Exact + partial match of text documents (with bool query?)

Hi friends! I am building a news search engine and need a way to construct ES queries that delivers relevant results. Currently, I am using a combination of must and should clauses in a bool query for every news topic a user searches. My query looks as follows (written with elasticsearch_dsl in Python):

from elasticsearch import Elasticsearch
from elasticsearch_dsl import Search, MultiSearch, Q
...
self.search = self.search.query(
        "bool",
        must=[
            Q(
                "multi_match",
                query="Andrew Yang",
                fields=["title", "summary"],
                type="best_fields",
                tie_breaker=0.5
            )
        ],
        should=[
            Q(
                "multi_match",
                query="New Hampshire debate",
                fields=["title", "summary"],
                type="best_fields",
                tie_breaker=1.0
            ),
            Q(
                "multi_match",
                query="election",
                fields=["title", "summary"],
                type="best_fields",
                tie_breaker=1.0
            ),
            ...
        ],
        minimum_should_match=self.min_should_match
    )

I initially wished that this query will match exactly the query in must (in this example, "Andrew Yang") and will attempt to match as many documents with queries words in should as possible. However, it appears to me that Elasticsearch is not doing strict / exact match with search terms in the must clause. This brings up problems when two entirely different news topics have partially similar keywords (for example, Andrew Yang and Prince Andrew) as when user search one of them, the other has the potential to appear as well..

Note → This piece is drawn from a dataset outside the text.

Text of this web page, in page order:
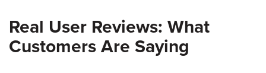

My question: is there a way to do both exact match one or more certain keywords (let's call them group one keywords) and partial match (like multi-match in the should clauses) of some other keywords (let's call them group two keywords) in a single query so that results returned will definitely contain every group one keyword while trying to match as many group two keywords as possible? If so, what's the best way to structure such a query (so that it's not terribly inefficient)?

P.S. Both the title and summary fields are indexed with type=text (standard analyzer). Here is the full mapping that I am currently using:

NEWS_INDEX_MAPPING = {
    "mappings": {
        "properties": {
            "title":    { "type": "text" },  
            "source": {"type": "keyword"},
            "category": {"type": "text"},
            "id": { "type": "keyword" },
            "summary":  { "type": "text"  }, 
            "url": { "type": "keyword" },
            "published_date": { "type": "keyword" },
            "img_url": { "type": "text" },
            "views": {"type": "long"},
            "avg_rating": {"type": "float"},
            "num_rated": {"type": "long"}
        }
    }
}

Will appreciate any suggestion / comment! Thanks!

By default multi word search runs as an OR condition. Use the "operator" : "and" with your query to ensure that all words in input are being matched. Please note that this is not applicable when searching on name, but with fields split as first name and last name.

This topic was automatically closed 28 days after the last reply. New replies are no longer allowed.